The 5 Pillars of CPTED: Natural Access Control

by | Apr 20, 2022

Crime is an unfortunate part of life.

And property crime—including larceny/theft and burglary—is 5x more common than violent crime in the United States. It happens once every 3 seconds according to the available data, although experts believe that only a third of property crimes are actually reported.

Both property and violent crime have been trending steadily down since 1990, and that is good news.

The number of reported burglaries in the US was 3.16 million in 1991, for example, but dropped to an all-time low of 1.12 million in 2019.

That’s a reason for optimism, but not complacency. We must all take steps to keep ourselves, our families, and our property safe.

One methodology that has become increasingly popular over the years is crime prevention through environmental design (CPTED).

CPTED is a set of deliberate design strategies to discourage crime before it happens. By increasing the risk of being seen or caught, it’s often enough to make would-be offenders give up without committing a crime.

The Pillars of CPTED

CPTED accomplishes this via a wide variety of rules, guidelines, and tactics in one of its five core pillars:

  1. Natural Surveillance
  2. Natural Access Control
  3. Territorial Reinforcement
  4. Activity Support
  5. Maintenance

Few things stick out as much as someone standing in an area they’re not supposed to be. Go behind the yellow caution tape or velvet rope, and everyone in the vicinity will suddenly be very interested in you and your activity.

And that’s the idea behind the second pillar of CPTED, natural access control.

Natural Access Control

Natural access control uses a series of design principles to reduce the number of opportunities for crime to take place.

There is public space and there is private space, but sometimes the lines between them get blurry. Natural access control fixes that by guiding people in and out of a space using signs, barriers, and other cues.

When it is very clear where people should be, it becomes glaringly obvious when someone crosses that boundary into a place they should not be. And that attracts a lot of unwanted attention for a would-be criminal.

“There must be a clear demarcation between what is public space and what is private space. Public and private spaces cannot ooze into each other as they do typically in suburban settings or in projects.” ~Jane Jacobs, The Death and Life of Great American Cities

Natural Access Control in the Real World

Most of us follow the cues that guide us from one place to the next: we walk on the sidewalk or pathway, we obey signs that say “No Trespassing” or “Parking Prohibited,” and we respect barriers, walls, locked doors, and fences designed to keep us out of a particular space.

Ignore those “rules,” and you stick out to others. You’ve broken that silent agreement. Few things say “I don’t belong here” more than stepping off the marked path, lingering in a no-parking zone, or hopping over a fence.
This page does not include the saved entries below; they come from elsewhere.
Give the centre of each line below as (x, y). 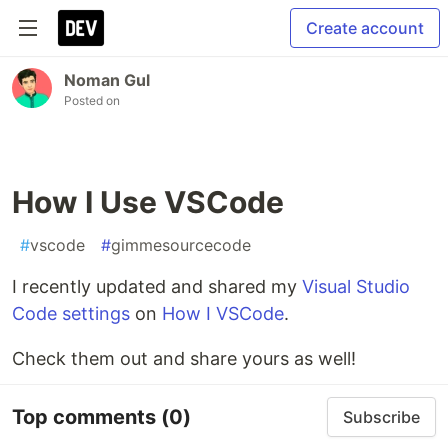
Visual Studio (356, 286)
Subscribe (381, 417)
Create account (365, 28)
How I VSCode (223, 313)
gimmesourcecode (181, 245)
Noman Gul (107, 80)
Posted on (92, 100)
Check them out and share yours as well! (184, 358)
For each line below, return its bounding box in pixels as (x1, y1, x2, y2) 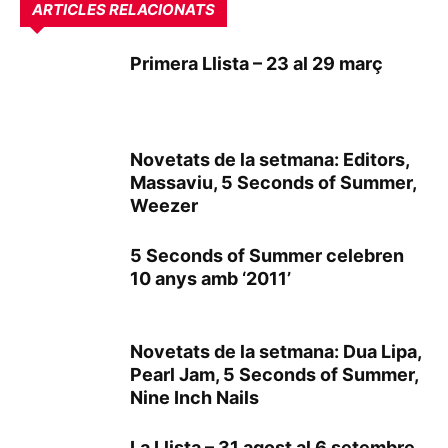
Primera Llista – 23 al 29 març (130, 53, 383, 74)
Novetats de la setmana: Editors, (130, 149, 409, 170)
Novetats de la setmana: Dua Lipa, (130, 341, 421, 362)
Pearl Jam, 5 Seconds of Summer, (130, 364, 418, 385)
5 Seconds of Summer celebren (130, 245, 404, 266)
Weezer (130, 195, 198, 216)
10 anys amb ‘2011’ (130, 268, 291, 289)
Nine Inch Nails (130, 387, 259, 408)
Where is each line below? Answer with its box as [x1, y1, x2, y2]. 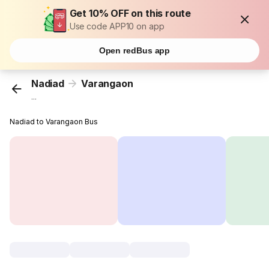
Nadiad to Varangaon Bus [10, 117, 98, 127]
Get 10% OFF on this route [69, 7, 192, 19]
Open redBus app [98, 46, 171, 55]
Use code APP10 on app [69, 21, 165, 31]
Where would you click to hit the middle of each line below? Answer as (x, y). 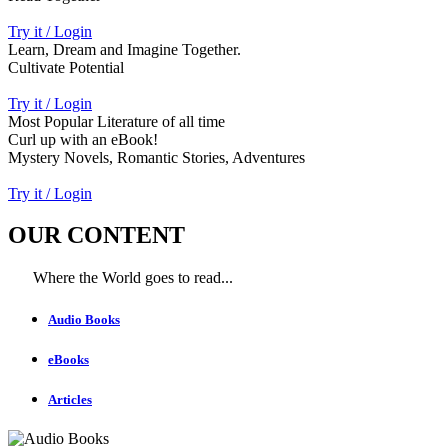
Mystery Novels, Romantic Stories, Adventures (156, 157)
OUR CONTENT (96, 235)
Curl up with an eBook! (83, 139)
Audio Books (84, 319)
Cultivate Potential (66, 67)
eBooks (68, 359)
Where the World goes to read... (133, 278)
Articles (70, 399)
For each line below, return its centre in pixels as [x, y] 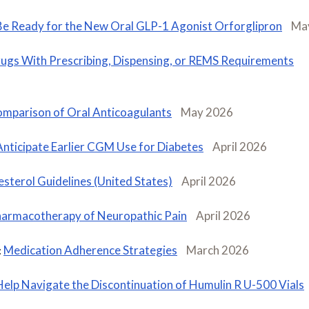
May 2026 [207, 112]
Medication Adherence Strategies [90, 250]
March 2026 [218, 250]
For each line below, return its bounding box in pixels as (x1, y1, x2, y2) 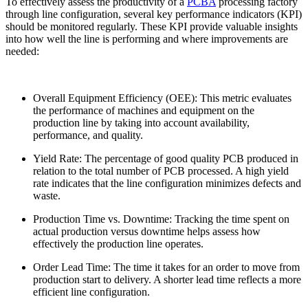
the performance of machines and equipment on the (33, 104, 254, 117)
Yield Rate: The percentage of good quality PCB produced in (33, 153, 298, 165)
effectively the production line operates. (33, 238, 203, 250)
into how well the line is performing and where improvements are (5, 33, 288, 45)
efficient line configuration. (33, 286, 150, 298)
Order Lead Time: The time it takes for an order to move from (33, 261, 300, 274)
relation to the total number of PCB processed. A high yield (33, 165, 289, 177)
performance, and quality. (33, 129, 143, 142)
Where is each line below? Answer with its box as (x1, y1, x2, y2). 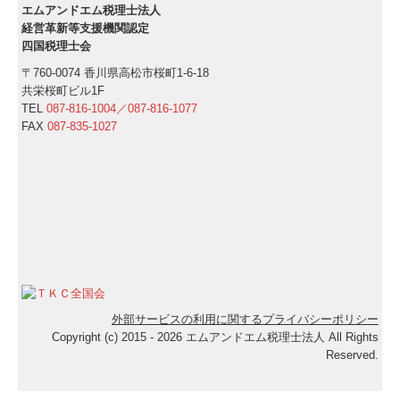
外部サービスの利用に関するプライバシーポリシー (111, 312, 379, 327)
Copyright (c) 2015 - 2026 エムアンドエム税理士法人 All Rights (51, 330, 379, 345)
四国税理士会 (21, 39, 92, 54)
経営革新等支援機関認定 (21, 21, 150, 36)
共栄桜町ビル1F (21, 84, 105, 98)
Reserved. (325, 348, 379, 362)
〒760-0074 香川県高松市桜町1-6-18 (21, 66, 210, 80)
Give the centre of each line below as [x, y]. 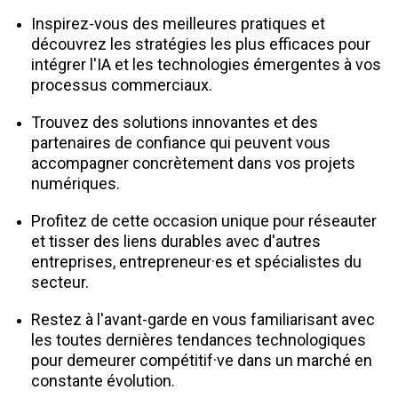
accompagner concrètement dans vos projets [193, 163]
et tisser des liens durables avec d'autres [176, 241]
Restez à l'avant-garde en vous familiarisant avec [203, 319]
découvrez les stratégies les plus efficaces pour [201, 44]
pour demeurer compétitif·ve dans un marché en [202, 360]
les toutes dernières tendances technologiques [199, 340]
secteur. [60, 282]
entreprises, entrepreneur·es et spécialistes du [196, 262]
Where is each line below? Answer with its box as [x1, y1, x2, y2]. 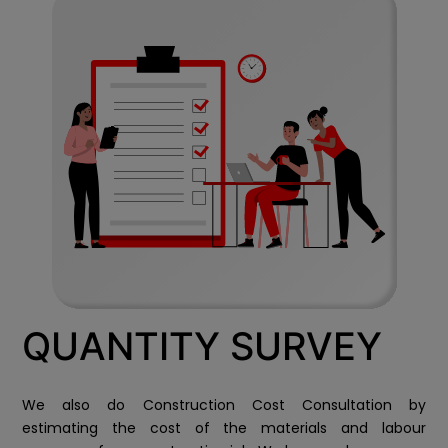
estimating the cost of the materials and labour [22, 418, 426, 439]
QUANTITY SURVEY [22, 323, 382, 370]
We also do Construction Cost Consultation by [22, 395, 426, 416]
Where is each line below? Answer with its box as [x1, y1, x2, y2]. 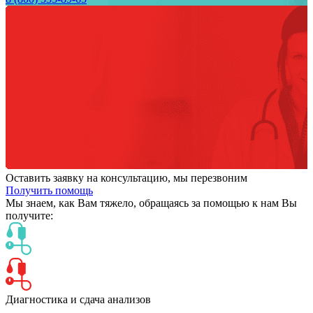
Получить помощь [6, 184, 93, 197]
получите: [6, 210, 53, 222]
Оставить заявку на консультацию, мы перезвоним [6, 172, 247, 184]
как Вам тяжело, [59, 197, 136, 210]
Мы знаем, [6, 197, 59, 210]
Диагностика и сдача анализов [6, 293, 151, 306]
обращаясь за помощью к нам [136, 197, 282, 210]
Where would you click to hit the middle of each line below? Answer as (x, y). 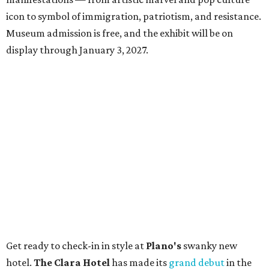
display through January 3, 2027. (77, 50)
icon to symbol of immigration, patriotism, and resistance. (134, 17)
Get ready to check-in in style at (76, 246)
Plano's (164, 246)
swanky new (209, 246)
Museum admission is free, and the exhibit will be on (119, 33)
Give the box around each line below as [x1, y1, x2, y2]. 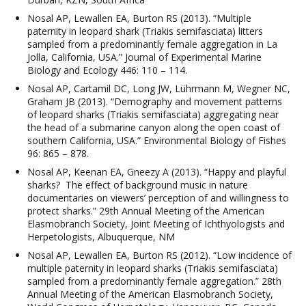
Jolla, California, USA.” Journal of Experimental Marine [27, 51, 262, 64]
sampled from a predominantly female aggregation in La [27, 38, 277, 51]
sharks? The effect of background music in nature [27, 178, 248, 191]
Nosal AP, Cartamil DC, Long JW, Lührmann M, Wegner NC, [27, 82, 290, 95]
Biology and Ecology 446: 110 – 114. [27, 64, 187, 76]
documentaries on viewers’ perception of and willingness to [27, 191, 289, 204]
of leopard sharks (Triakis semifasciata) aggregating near [27, 108, 279, 121]
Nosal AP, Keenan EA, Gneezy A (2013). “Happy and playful [27, 165, 286, 178]
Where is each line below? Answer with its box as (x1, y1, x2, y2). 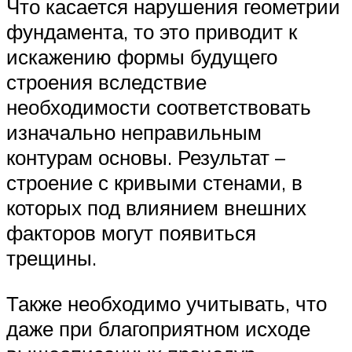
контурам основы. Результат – (6, 145, 285, 170)
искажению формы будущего (6, 44, 277, 70)
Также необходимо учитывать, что (6, 291, 327, 317)
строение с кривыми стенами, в (6, 170, 302, 196)
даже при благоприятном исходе (6, 316, 310, 342)
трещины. (6, 245, 97, 271)
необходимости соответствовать (6, 94, 311, 120)
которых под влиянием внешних (6, 195, 306, 221)
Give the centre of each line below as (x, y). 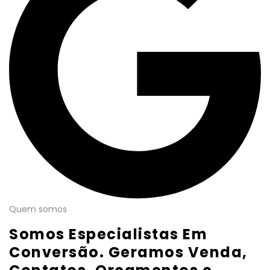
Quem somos (38, 209)
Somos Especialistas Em (108, 234)
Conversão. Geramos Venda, (128, 252)
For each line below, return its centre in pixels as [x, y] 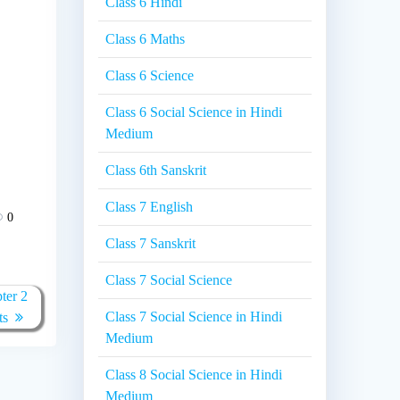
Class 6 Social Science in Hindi [194, 112]
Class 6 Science [150, 76]
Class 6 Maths [146, 39]
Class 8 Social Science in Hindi [194, 375]
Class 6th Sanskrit [156, 171]
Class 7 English [150, 207]
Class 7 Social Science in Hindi [194, 317]
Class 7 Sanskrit [151, 244]
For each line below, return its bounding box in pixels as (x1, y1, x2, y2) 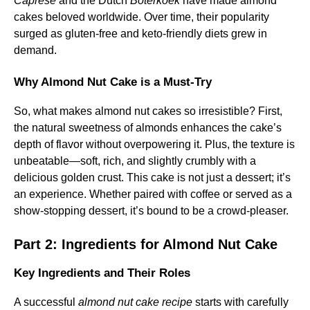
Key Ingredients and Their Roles (14, 266, 190, 280)
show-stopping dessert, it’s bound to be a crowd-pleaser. (14, 205, 289, 217)
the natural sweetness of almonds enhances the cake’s (14, 122, 282, 134)
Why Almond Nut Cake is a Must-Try (14, 75, 212, 89)
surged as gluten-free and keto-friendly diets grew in (14, 28, 267, 39)
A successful (14, 296, 78, 308)
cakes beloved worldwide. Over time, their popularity (14, 11, 269, 23)
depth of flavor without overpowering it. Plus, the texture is (14, 138, 295, 150)
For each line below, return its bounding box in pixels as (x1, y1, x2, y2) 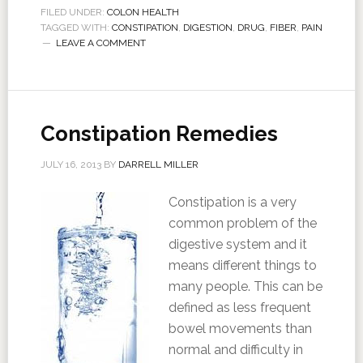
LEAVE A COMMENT (55, 37, 146, 49)
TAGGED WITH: (40, 22, 112, 33)
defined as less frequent (168, 300, 311, 315)
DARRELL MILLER (117, 159, 199, 170)
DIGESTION (182, 22, 233, 33)
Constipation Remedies (40, 122, 278, 146)
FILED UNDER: (40, 6, 107, 18)
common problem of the (168, 216, 317, 231)
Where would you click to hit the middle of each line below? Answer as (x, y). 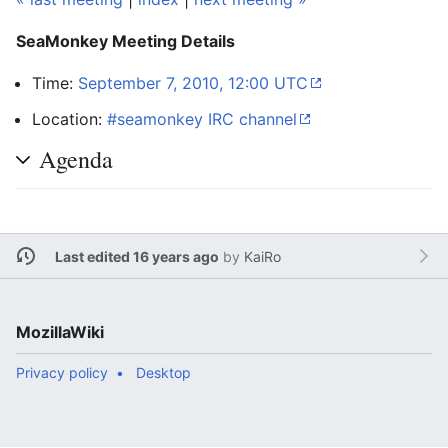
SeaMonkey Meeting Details (125, 41)
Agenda (76, 159)
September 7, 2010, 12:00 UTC (193, 83)
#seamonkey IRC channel (202, 119)
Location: (69, 119)
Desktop (163, 372)
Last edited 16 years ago (136, 256)
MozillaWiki (60, 332)
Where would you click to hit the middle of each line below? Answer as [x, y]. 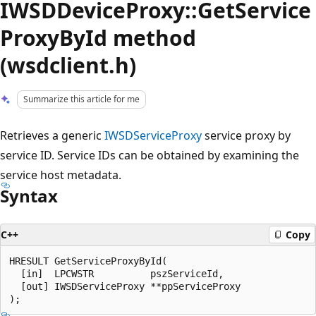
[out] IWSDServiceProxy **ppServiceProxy [125, 286]
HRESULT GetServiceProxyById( [88, 261]
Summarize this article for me [82, 99]
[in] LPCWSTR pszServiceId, [116, 273]
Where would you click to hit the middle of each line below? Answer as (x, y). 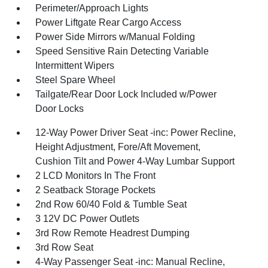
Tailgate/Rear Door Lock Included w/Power (126, 94)
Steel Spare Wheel (76, 80)
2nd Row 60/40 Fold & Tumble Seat (111, 204)
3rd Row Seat (65, 247)
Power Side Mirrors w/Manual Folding (115, 37)
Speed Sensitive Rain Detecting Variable (122, 51)
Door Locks (60, 109)
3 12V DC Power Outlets (88, 219)
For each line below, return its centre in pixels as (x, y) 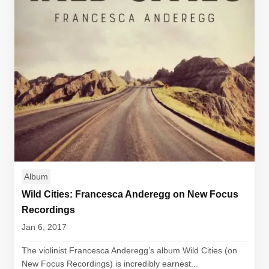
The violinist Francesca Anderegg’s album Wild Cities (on (129, 250)
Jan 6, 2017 (44, 227)
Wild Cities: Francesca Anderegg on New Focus (130, 194)
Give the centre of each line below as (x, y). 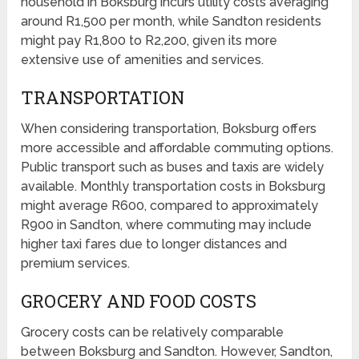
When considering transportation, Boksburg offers (169, 129)
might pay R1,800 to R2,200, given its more (149, 41)
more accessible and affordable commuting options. (177, 148)
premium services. (76, 264)
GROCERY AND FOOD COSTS (139, 301)
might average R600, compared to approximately (170, 206)
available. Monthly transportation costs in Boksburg (173, 187)
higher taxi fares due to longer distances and (154, 244)
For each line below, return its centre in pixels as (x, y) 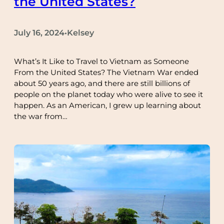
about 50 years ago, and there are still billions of (102, 83)
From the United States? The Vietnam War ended (106, 72)
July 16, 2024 (39, 33)
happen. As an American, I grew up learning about (107, 105)
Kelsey (80, 33)
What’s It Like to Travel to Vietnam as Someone (101, 61)
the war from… (41, 116)
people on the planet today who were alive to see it (108, 94)
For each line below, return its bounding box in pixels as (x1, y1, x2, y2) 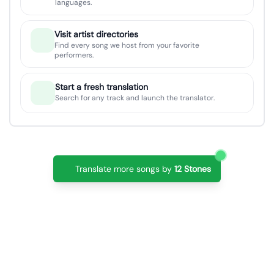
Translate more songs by (75, 163, 172, 175)
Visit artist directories (54, 29, 138, 40)
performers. (54, 50, 94, 61)
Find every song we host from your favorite (54, 40, 199, 51)
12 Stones (174, 163, 211, 175)
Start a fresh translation (55, 81, 148, 93)
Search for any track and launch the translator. (55, 93, 215, 103)
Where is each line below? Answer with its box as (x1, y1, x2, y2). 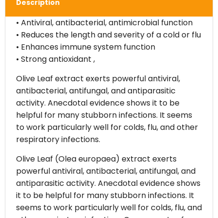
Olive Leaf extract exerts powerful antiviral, (16, 73, 180, 85)
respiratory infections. (16, 134, 100, 145)
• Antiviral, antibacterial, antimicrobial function (16, 17, 193, 29)
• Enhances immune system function (16, 41, 155, 53)
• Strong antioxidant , (16, 54, 95, 65)
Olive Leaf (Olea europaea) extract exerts (16, 153, 177, 165)
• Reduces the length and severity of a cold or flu (16, 29, 201, 41)
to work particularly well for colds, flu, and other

And that’s natural access control doing its thing.

Pathways, signage, lighting, and borders—hedges, other plants, fences, and so on—let us direct the flow of foot traffic, which allows us to differentiate immediately between where people should and should not be.

Public space: good. Private space: suspicious.

Someone in an area that required them to step over a small border wall and ignore a “No Trespassing” sign or security cameras is already acting suspiciously, which means increased scrutiny and more eyes on them before they’ve done anything else.

Criminals want to avoid this. They want to blend in and disappear. Natural access control reduces if not eliminates their ability to do so.

A well-lit walkway from the road to the front door makes the individual lurking at the side of a house at greater risk of scrutiny. Likewise, any individual on property that’s surrounded by a fence—even one that they can easily step over—or behind a gate, even an unlocked one, draws attention.

They simply shouldn’t be there, and others can immediately recognize that they shouldn’t be there. Natural access control provides convenient guidance for the rest of us while simultaneously shining a spotlight on anyone who ignores the existing cues.

Other design elements include:

  • Single point of entry
  • Restricted access to private, internal spaces with barriers, doors, and signage
  • Sidewalks, roads, and pathways that funnel traffic into appropriate public spaces
  • Barriers to prevent unauthorized use of spaces
  • Low, open-type fencing that indicates private space, but does not prevent natural surveillance
  • Eliminating design features that grant access to roofs or higher windows
  • Locking windows and doors
  • Thorny plants around first-floor windows and other potential points of access

We encounter natural access control all around us, just living our day-to-day lives. Most respect the cues they provide and take heed of the simple message.

And when we don’t, that’s a giant red flag to others that something isn’t right. Combined with natural surveillance, natural access control makes it easy for everyone to identify suspicious behavior and note the individual doing it.

It’s good for you and your home or business. It is bad for those looking for an easy target.